The attack is insidious for three reasons:
- Persistence: Poisoned descriptions load once at session start and persist across every turn without repeated attacker action3.
- Cross-tool influence: The malicious description need not belong to the tool the model ultimately calls. It contaminates the planner’s reasoning about all available tools1.
- Invisibility: End users see tool names in approval prompts but rarely inspect the full description payload.
sequenceDiagram
participant User
participant Codex as Codex CLI
participant MCP_A as MCP Server A (Trusted)
participant MCP_B as MCP Server B (Poisoned)
Codex->>MCP_A: tools/list
MCP_A-->>Codex: Tool descriptions (clean)
Codex->>MCP_B: tools/list
MCP_B-->>Codex: Tool descriptions (poisoned metadata)
User->>Codex: "Summarise the project README"
Note over Codex: Planner sees ALL descriptions<br/>Poisoned description steers reasoning
Codex->>MCP_A: Calls trusted tool with<br/>exfiltration payload
MCP_A-->>Codex: Data returned
Shi et al. demonstrated that even when the compromised tool is never selected, its poisoned description can steer the planner into calling a different tool with attacker-controlled arguments — making allow-list defences insufficient on their own1.

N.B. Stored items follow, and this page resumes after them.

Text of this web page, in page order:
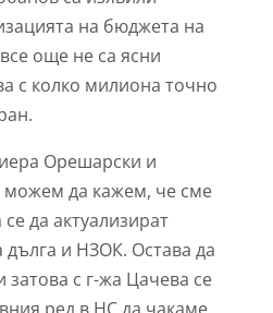
на бюджета на
още не са ясни
с колко милиона точно
Орешарски и
да кажем, че сме
да актуализират
и НЗОК. Остава да
затова с г-жа Цачева се
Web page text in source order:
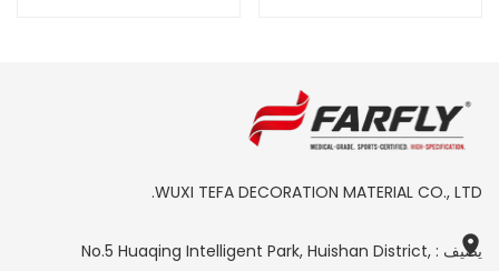
WUXI TEFA DECORATION MATERIAL CO., LTD.
يضيف : No.5 Huaqing Intelligent Park, Huishan District,
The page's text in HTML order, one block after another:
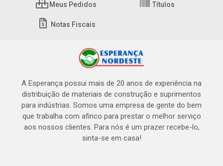
Meus Pedidos Títulos
Notas Fiscais
A Esperança possui mais de 20 anos de experiência na
distribuição de materiais de construção e suprimentos
para indústrias. Somos uma empresa de gente do bem
que trabalha com afinco para prestar o melhor serviço
aos nossos clientes. Para nós é um prazer recebe-lo,
sinta-se em casa!
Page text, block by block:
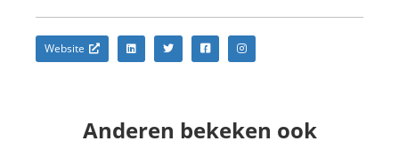
Website
Anderen bekeken ook
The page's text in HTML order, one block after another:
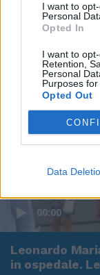
I want to
Personal
Opted In
I want to
Retention,
Personal
Purposes for
Opted Out
Data
00:00
Leonardo
in ospedale.
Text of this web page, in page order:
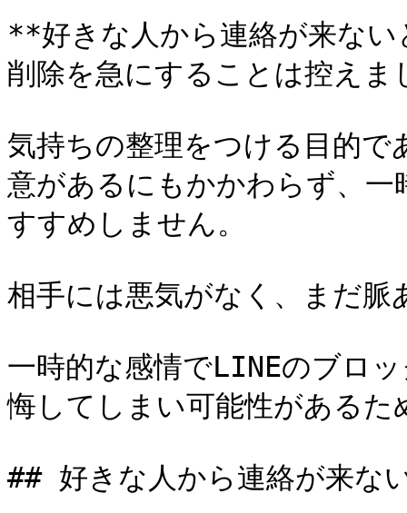
**好きな人から連絡が来な
削除を急にすることは控え
気持ちの整理をつける目的
意があるにもかかわらず、
すすめしません。
相手には悪気がなく、まだ
一時的な感情でLINEのブロ
悔してしまい可能性がある
## 好きな人から連絡が来な
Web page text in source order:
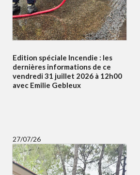
Edition spéciale Incendie : les
dernières informations de ce
vendredi 31 juillet 2026 à 12h00
avec Emilie Gebleux
27/07/26
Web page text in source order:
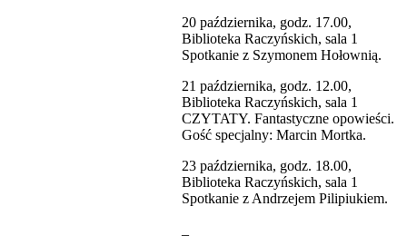
20 października, godz. 17.00,
Biblioteka Raczyńskich, sala 1
Spotkanie z Szymonem Hołownią.
21 października, godz. 12.00,
Biblioteka Raczyńskich, sala 1
CZYTATY. Fantastyczne opowieści.
Gość specjalny: Marcin Mortka.
23 października, godz. 18.00,
Biblioteka Raczyńskich, sala 1
Spotkanie z Andrzejem Pilipiukiem.

Quantifying the Threat: AgentDojo and ASB Results
Tool-Guard was evaluated on two established benchmarks: AgentDojo (multi-tool agent tasks with injection attacks) and ASB (Agent Security Bench, formalising attacks and defences across LLM agents)14.
Undefended Baseline
Without any defence, attack success rates (ASR) across five models on AgentDojo ranged from moderate to severe, with GPT-4o-mini and Gemini-2.5-Flash showing particular vulnerability to cross-tool steering1.

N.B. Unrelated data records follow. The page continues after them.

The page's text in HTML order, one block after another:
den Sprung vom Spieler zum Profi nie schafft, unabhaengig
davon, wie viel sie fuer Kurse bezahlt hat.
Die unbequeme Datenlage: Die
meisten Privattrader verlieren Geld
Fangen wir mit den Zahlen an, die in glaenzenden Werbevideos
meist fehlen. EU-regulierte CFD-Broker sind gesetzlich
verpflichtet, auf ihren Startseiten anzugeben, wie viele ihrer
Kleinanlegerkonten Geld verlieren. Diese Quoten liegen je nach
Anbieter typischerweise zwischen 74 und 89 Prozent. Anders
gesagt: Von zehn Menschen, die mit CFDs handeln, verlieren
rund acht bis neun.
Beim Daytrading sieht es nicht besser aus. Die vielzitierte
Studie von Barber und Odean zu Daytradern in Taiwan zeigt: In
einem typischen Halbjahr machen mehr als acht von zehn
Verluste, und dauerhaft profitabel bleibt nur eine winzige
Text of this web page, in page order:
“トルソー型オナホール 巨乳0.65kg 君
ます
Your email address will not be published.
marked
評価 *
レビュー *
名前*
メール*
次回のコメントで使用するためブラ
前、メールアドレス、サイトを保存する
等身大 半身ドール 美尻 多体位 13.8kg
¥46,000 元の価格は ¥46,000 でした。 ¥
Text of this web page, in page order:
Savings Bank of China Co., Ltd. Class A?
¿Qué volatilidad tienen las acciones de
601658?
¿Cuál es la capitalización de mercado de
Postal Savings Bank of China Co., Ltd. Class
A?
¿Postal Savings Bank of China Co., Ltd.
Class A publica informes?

Tool-Guard Results on AgentDojo
| Model | Benign Utility | Attack Utility | ASR (defended) |
|---|---|---|---|
| GPT-4o-mini | 68.04% | 58.76% | 1.03% |
| GPT-4o | 72.16% | 58.76% | 2.06% |
| Gemini-2.5-Flash | ~65% | ~45% | 0.40% |
| Claude-3.5-Haiku | — | — | ~0% |
On ASB, Tool-Guard reduced ASR to negligible levels across all tested models whilst preserving utility1.
Cost of Defence
The isolation mechanism introduces overhead: 1.45x token usage in benign scenarios and 3.7x latency compared to no-defence baselines1. For Codex CLI users paying per-token, this overhead is worth quantifying against the rollout_token_budget governance introduced in v0.142.05.

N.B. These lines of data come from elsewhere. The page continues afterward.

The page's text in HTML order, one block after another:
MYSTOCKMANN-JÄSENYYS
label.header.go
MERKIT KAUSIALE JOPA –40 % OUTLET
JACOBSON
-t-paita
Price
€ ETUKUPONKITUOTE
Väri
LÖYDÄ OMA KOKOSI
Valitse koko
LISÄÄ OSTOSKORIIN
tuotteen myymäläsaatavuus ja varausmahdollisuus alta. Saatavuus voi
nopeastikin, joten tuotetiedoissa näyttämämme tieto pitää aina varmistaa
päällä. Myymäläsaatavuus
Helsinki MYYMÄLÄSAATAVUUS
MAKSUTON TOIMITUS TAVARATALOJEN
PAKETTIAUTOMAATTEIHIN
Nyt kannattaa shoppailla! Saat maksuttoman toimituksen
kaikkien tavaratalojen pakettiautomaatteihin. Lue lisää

How Isolated Planning Works
Tool-Guard’s core insight is that globally disabling suspect tools breaks legitimate workflows, whilst ignoring them leaves the planner exposed. The solution partitions the tool set dynamically and plans against each partition independently.
The Three-Step Mechanism
flowchart TD
A[Tool Call Proposed] --> B{Pre-Execution Validation}
B -->|Alignment Check| C{Is the call consistent<br/>with the user's task?}
B -->|Suspicion Check| D{Are arguments grounded<br/>in the conversation?}
C -->|No| E[Move tool to<br/>Influenced List]
D -->|No| E
C -->|Yes| F{Both checks pass?}
D -->|Yes| F
F -->|Yes| G[Execute tool call]
F -->|No| E
E --> H[Re-plan with<br/>Isolated Partitions]
H --> I[Partition 1:<br/>Influenced tools only]
H --> J[Partition 2:<br/>Remaining tools only]
I --> K[Candidate Action A]
J --> L[Candidate Action B]
K --> M{Select best<br/>candidate}
L --> M
M --> G
Step 1 — Pre-execution validation. Before any tool call executes, Tool-Guard applies two checks: an alignment check (is this call consistent with the user’s stated task?) and a suspicion check (are the arguments grounded in the conversation rather than injected from a description?)1.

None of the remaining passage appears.